• PROBLEM DESCRIPTION: Each entry that follows needs to be written out exactly, with nothing left out.
------ RECORDED DATA
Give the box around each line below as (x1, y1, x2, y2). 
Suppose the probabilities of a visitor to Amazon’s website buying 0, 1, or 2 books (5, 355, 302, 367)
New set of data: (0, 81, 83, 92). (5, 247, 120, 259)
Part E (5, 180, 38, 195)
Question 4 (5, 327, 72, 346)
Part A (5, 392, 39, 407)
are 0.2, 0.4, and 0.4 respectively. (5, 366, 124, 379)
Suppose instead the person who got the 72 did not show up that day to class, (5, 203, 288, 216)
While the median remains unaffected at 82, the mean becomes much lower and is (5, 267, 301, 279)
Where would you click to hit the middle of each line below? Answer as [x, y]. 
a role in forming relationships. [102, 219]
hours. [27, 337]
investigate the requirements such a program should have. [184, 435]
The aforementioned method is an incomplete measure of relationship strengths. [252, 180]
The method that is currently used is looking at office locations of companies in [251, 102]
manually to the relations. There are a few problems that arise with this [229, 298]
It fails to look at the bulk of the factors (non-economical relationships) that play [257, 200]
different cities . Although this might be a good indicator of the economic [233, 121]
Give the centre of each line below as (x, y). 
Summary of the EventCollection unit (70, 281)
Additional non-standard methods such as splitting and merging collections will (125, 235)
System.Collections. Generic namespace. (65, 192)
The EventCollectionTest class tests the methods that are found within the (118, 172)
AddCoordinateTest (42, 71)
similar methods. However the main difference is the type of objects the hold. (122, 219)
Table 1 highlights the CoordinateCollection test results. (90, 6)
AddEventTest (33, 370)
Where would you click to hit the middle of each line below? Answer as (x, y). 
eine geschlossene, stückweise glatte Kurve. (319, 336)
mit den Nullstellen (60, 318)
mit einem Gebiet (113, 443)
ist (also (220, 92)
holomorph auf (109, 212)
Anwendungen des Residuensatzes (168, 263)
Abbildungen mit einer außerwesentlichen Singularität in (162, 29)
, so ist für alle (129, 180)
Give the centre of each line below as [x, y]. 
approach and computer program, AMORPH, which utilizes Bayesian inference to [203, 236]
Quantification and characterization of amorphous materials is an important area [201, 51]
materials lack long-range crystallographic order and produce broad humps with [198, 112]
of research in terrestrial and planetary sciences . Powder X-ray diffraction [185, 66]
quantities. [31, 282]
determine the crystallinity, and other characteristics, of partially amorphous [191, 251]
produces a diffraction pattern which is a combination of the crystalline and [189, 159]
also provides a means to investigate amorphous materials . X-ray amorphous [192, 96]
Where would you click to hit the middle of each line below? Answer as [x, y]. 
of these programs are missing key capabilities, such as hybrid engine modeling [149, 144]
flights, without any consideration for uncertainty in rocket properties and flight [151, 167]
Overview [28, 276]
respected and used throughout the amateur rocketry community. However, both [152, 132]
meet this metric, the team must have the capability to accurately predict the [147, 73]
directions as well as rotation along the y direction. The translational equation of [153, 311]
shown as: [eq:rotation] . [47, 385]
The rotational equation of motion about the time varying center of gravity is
------------
• RESPONSE TO THE TASK:
Give the box around each line below as (x1, y1, x2, y2). 
Suppose the probabilities of a visitor to Amazon’s website buying 0, 1, or 2 books (5, 355, 302, 367)
New set of data: (0, 81, 83, 92). (5, 247, 120, 259)
Part E (5, 180, 38, 195)
Question 4 (5, 327, 72, 346)
Part A (5, 392, 39, 407)
are 0.2, 0.4, and 0.4 respectively. (5, 366, 124, 379)
Suppose instead the person who got the 72 did not show up that day to class, (5, 203, 288, 216)
While the median remains unaffected at 82, the mean becomes much lower and is (5, 267, 301, 279)
Where would you click to hit the middle of each line below? Answer as [x, y]. 
a role in forming relationships. [102, 219]
hours. [27, 337]
investigate the requirements such a program should have. [184, 435]
The aforementioned method is an incomplete measure of relationship strengths. [252, 180]
The method that is currently used is looking at office locations of companies in [251, 102]
manually to the relations. There are a few problems that arise with this [229, 298]
It fails to look at the bulk of the factors (non-economical relationships) that play [257, 200]
different cities . Although this might be a good indicator of the economic [233, 121]
Give the centre of each line below as (x, y). 
Summary of the EventCollection unit (70, 281)
Additional non-standard methods such as splitting and merging collections will (125, 235)
System.Collections. Generic namespace. (65, 192)
The EventCollectionTest class tests the methods that are found within the (118, 172)
AddCoordinateTest (42, 71)
similar methods. However the main difference is the type of objects the hold. (122, 219)
Table 1 highlights the CoordinateCollection test results. (90, 6)
AddEventTest (33, 370)
Where would you click to hit the middle of each line below? Answer as (x, y). 
eine geschlossene, stückweise glatte Kurve. (319, 336)
mit den Nullstellen (60, 318)
mit einem Gebiet (113, 443)
ist (also (220, 92)
holomorph auf (109, 212)
Anwendungen des Residuensatzes (168, 263)
Abbildungen mit einer außerwesentlichen Singularität in (162, 29)
, so ist für alle (129, 180)
Give the centre of each line below as [x, y]. 
approach and computer program, AMORPH, which utilizes Bayesian inference to [203, 236]
Quantification and characterization of amorphous materials is an important area [201, 51]
materials lack long-range crystallographic order and produce broad humps with [198, 112]
of research in terrestrial and planetary sciences . Powder X-ray diffraction [185, 66]
quantities. [31, 282]
determine the crystallinity, and other characteristics, of partially amorphous [191, 251]
produces a diffraction pattern which is a combination of the crystalline and [189, 159]
also provides a means to investigate amorphous materials . X-ray amorphous [192, 96]
Where would you click to hit the middle of each line below? Answer as [x, y]. 
of these programs are missing key capabilities, such as hybrid engine modeling [149, 144]
flights, without any consideration for uncertainty in rocket properties and flight [151, 167]
Overview [28, 276]
respected and used throughout the amateur rocketry community. However, both [152, 132]
meet this metric, the team must have the capability to accurately predict the [147, 73]
directions as well as rotation along the y direction. The translational equation of [153, 311]
shown as: [eq:rotation] . [47, 385]
The rotational equation of motion about the time varying center of gravity is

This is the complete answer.